I found setting up the print and ebook versions very easy. The only drawback is that you don’t know who the books sold to. It makes it impossible to build a list you can use to communicate with readers directly. I did include information in the book itself so people can connect with me, but I haven’t seen anything materialize from that.
My price point is not optimized yet
I started out with a list price of $7.99. For a 100 page book on a niche topic, I thought that was reasonable. After a couple of months of slow sales, I dropped it to $6.99 to see if that would make a difference.
So far, it hasn’t made a difference in the number of units sold. But, as I mentioned earlier, I have seen a switch from print buyers to ebook buyers. Not sure if there is a correlation, but I’m thinking of raising the price again since the overall volume hasn’t changed. I might as well make as much as I can on each unit.
It’s hard to get reviews
Getting reviews on Amazon is supposed to help the book exponentially, meaning that Amazon will show it in results to more people.
I didn’t expect strangers to necessarily write reviews. I initially asked a few people from my network that I knew downloaded the book to write a review. Some agreed to. None have so far. I am sure they are just busy. Or maybe I need to be more aggressive with asking people. Either way, I don’t have any yet.
It helps to have a brand name
People who already have a platform have a much better chance of getting their book reviewed, getting great forwards written, going on podcasts and speaking tours, and, yes, selling books. That’s not me. At least not yet.
Shortly after the book published, I sent targeted emails to several podcasters in my space. On top of the book being published, I had recently won an industry award and been on two podcasts, so I felt pretty good about getting their attention. I never heard back from any of them.
While some of this might sound negative, none of it is bad in reality. I’ve learned an incredible amount in a short amount of time. And, I have ideas for how to improve on many fronts. Far from giving up, I’m ready to persist and keep trying to unlock the potential that I know is out there.
There is tremendous a amount of satisfaction in writing and publishing your own book. It has raised my own self esteem for starters. You’ll even begin to notice that your friends and colleagues look at you a bit differently.
About a week after I published the book, I caught up with some old college friends. When they asked me what I was up to, I mentioned the book.
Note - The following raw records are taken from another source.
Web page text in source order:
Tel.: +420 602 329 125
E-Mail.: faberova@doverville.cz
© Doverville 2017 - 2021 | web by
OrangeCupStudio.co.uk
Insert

This led to a bunch of questions. They almost couldn’t believe it. Later, we were all driving to a game and one of them said, “Wow, you’re an author now!”. I never thought of it that way, but their perception sure had changed.
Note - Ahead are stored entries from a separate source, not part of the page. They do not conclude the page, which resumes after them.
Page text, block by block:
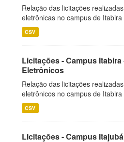
Relação das licitações
eletrônicas no campus de Itabira
CSV
Licitações - Campus Itabira
Eletrônicos
Relação das licitações
eletrônicos no campus de Itabira
CSV
Licitações - Campus
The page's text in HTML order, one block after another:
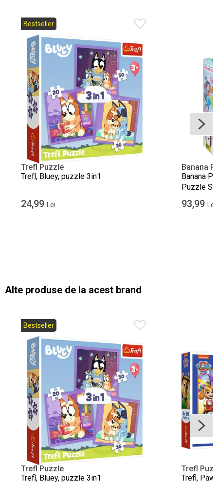
Bestseller
Trefl Puzzle
Trefl, Bluey, puzzle 3in1
24,99 Lei
Banana
Banana
Puzzle
pentru
93,99 Lei
Alte produse de la acest brand
Bestseller
Trefl Puzzle
Trefl, Bluey, puzzle 3in1
Trefl
Trefl,

If your book is about something related to your profession, it just adds a degree of credibility you can’t gain any other way. You can include it on your resume, LinkedIn profile, biographies, speaking abstracts and so on. I’ve sent links to the PDF version of the book in LinkedIn invitations as a way to add credibility to my introduction.
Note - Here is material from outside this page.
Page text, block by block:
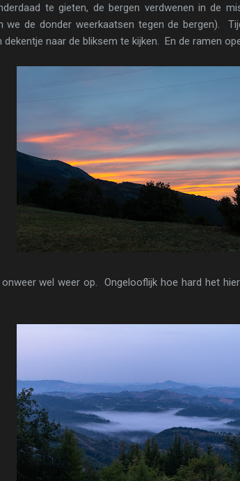
te gieten, de bergen verdwenen in de
we de donder weerkaatsen tegen de bergen).
dekentje naar de bliksem te kijken. En de ramen
wel weer op. Ongelooflijk hoe hard het

Earlier I talked about catching up with people in my own network that I haven’t spoken to in some time. As it turns out, someone I hadn’t caught up with in about fifteen years sent me an email out of the blue introducing me to someone at MarketingProfs who was putting together a new course series. The content of my book happened to line up with one of the topics in the series and she asked me to create a class for that topic, which I happily did. Now, I can count myself among the many incredible marketing professionals who are instructors for MarketingProfs!